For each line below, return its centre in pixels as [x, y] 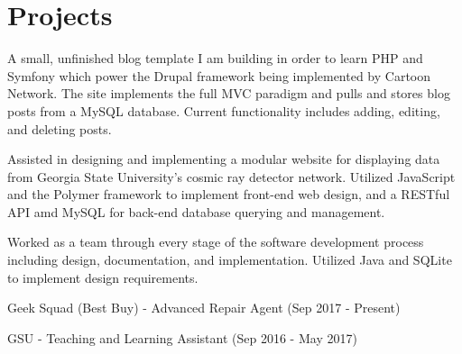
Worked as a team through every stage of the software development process [216, 242]
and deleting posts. [60, 128]
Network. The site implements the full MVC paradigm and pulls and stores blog [229, 93]
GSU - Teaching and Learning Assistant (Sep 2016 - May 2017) [182, 337]
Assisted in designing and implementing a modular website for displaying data [224, 159]
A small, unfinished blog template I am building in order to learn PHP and [215, 58]
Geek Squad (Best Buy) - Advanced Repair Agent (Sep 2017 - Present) [204, 308]
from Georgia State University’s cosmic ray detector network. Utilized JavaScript [231, 176]

============================================================

- Task -
Word for word, retype all of the data above, but include no pictures.

- Written solution -
For each line below, return its centre in pixels as [x, y] 
Worked as a team through every stage of the software development process [216, 242]
and deleting posts. [60, 128]
Network. The site implements the full MVC paradigm and pulls and stores blog [229, 93]
GSU - Teaching and Learning Assistant (Sep 2016 - May 2017) [182, 337]
Assisted in designing and implementing a modular website for displaying data [224, 159]
A small, unfinished blog template I am building in order to learn PHP and [215, 58]
Geek Squad (Best Buy) - Advanced Repair Agent (Sep 2017 - Present) [204, 308]
from Georgia State University’s cosmic ray detector network. Utilized JavaScript [231, 176]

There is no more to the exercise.